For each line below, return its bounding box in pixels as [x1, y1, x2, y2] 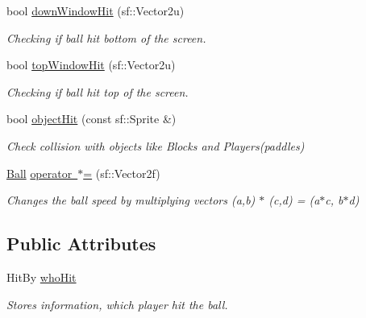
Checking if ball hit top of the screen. [6, 83, 189, 100]
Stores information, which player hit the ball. [6, 295, 228, 312]
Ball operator [6, 164, 73, 181]
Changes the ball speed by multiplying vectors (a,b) [6, 192, 256, 209]
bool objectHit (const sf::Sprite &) [6, 110, 177, 127]
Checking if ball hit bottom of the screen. [6, 29, 206, 46]
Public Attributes [6, 231, 156, 256]
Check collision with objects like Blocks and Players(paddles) [6, 137, 305, 154]

§ Requirement: If a line in the entries above has the word "Checking", copy it.

§ Answer to this problem:
Checking if ball hit top of the screen. [6, 83, 189, 100]
Checking if ball hit bottom of the screen. [6, 29, 206, 46]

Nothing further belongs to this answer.